Bazen bir haber okuruz, yüreğimiz burkulur. Bazen bir görüntü düşer ekranlara; insanlığımızı sorgularız. Ama sonra… Küçücük bir iyilik görürüz ve içimizdeki umut yeniden canlanır.

İşte tam da bu ruh hâli, içinde bulunduğumuz çağın tarifidir. Adını koymadık ama hepimiz hissediyoruz: Bu çağın adı yorgunluk çağı. Ne ekonomik kriz, ne savaşlar, ne afetler… Asıl yorgunluk; vicdansızlıktan, ilgisizlikten, yabancılaşmadan geliyor.

Birbirimize selam verirken bile göz kaçırıyoruz artık. Güvenmek zor geliyor. Sokakta yürürken değil yardım istemek, göz göze gelmek bile lüks oldu. Sanki görünmez duvarlar örülmüş aramıza.

Ama ben hâlâ inanıyorum. İçimde küçük ama sönmeyen bir umut var. Çünkü bu toplum, nice badireleri birlikte atlattı. Sadece tarih kitaplarında değil; geçen yıl yaşanan sel felaketlerinde, depremde, Filistin’de yaşanan zulme gösterilen vicdani tepkilerde, Trabzon’un bir köyünde ihtiyaç sahiplerine organize edilen yardımlarda hâlâ o birlikte iyileşme gücünü görebiliyoruz.

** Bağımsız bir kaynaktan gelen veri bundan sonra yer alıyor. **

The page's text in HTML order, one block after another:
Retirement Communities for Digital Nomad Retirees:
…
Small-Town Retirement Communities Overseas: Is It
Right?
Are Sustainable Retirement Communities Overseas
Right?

Bir bakıyorsunuz, Anadolu’nun bir köyünden bir çocuk, kumbarasını Gazze’deki çocuklara bağışlamak için kırıyor.
Bir bakıyorsunuz, KTÜ öğrencileri, deprem bölgesinde hâlâ konteyner okulda çocuklara kitap okuyor.
Bir bakıyorsunuz, sosyal medya linç kültürünün ortasında biri, sessizce bir yaşlının elinden tutuyor.
Belki bu davranışlar ekranlara çıkmıyor. Belki manşet olmuyor. Ama bizi ayakta tutan, işte bu görünmeyen bağlar.
İsmini koymak gerekirse: kolektif bilinç.

Kulağa akademik gelebilir ama aslında hepimizin içinde saklı bir güçtür bu. Birlikte ağlayabilmek, birlikte gülebilmek, ihtiyaç anında bir kap yemeği komşuya götürebilmek… İşte bizi millet yapan da budur.

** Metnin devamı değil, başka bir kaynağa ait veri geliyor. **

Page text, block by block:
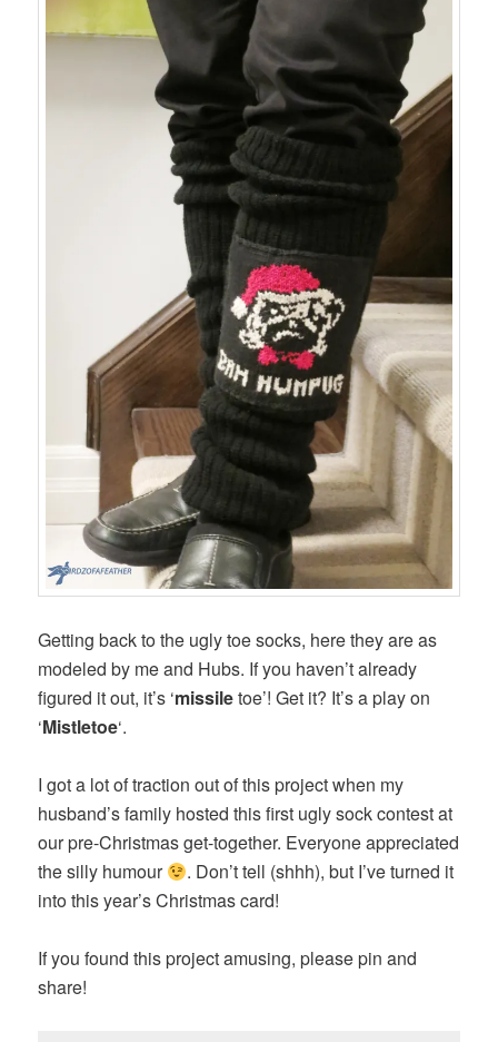
Getting back to the ugly toe socks, here they are as
modeled by me and Hubs. If you haven’t already
figured it out, it’s ‘missiletoe’! Get it? It’s a play on
‘Mistletoe‘.
I got a lot of traction out of this project when my
husband’s family hosted this first ugly sock contest at
our pre-Christmas get-together. Everyone appreciated
the silly humour
. Don’t tell (shhh), but I’ve turned it
into this year’s Christmas card!
If you found this project amusing, please pin and
share!

Ne yazık ki son yıllarda bu bilinci biraz unuttuk.
Çünkü:
– Kötü haberler bizi duyarsızlaştırdı.
– Siyasetin dili bizi kutuplaştırdı.
– Ekonomik sıkıntılar paylaşma gücümüzü zayıflattı.
– Sosyal medya, vicdanın yerini tepkisizliğe bıraktı.

Ve yalnızlaştık…
Yalnız kalan insan güvenemez, sevemez, dayanışamaz.

Ama umut hâlâ yaşıyor.
Kolektif bilinç yok olmadı, sadece sessizleşti.
Doğru sesi, doğru dokunuşu, doğru yüreği bekliyor.

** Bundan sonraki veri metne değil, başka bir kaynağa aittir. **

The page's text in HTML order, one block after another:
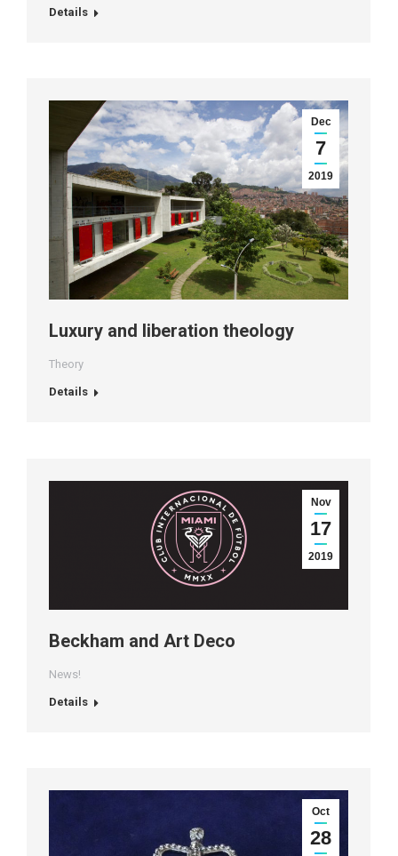
Details
Dec
7
2019
Luxury and liberation theology
Theory
Details
Nov
17
2019
Beckham and Art Deco
News!
Details
Oct
28

Ve bugün o yüreklere hâlâ rastlayabiliyoruz:
Bir öğretmen, dağ başındaki okulda kitaplık kuruyor.
Bir kadın, hiç tanımadığı bir annenin doğum masrafını karşılıyor.
Bir genç, ayakkabısını çıkarıp sokakta yalınayak gezen bir çocuğa veriyor.
Bunlar belki görünmüyor ama hissediliyor.
Çünkü büyük değişimler, hep küçük ve samimi adımlarla başlar.
Umut, bağıranların değil, sessizce iyilik yapanların kalbinde yaşar.

Şunu unutmayalım:
Biz bir araya geldiğimizde güçlüyüz.
Çünkü biz sadece aynı coğrafyada yaşayan insanlar değiliz; aynı hikâyeyi yazan bir milletiz.

Ve bu hikâyenin en güzel cümlesi şu olabilir:
“İnsan insana iyi gelir.”

Vicdanla, dayanışmayla, birlikte iyileşerek…
Bu çağın karanlığına karşı en güçlü cevabı yine insanlığımızla verebiliriz.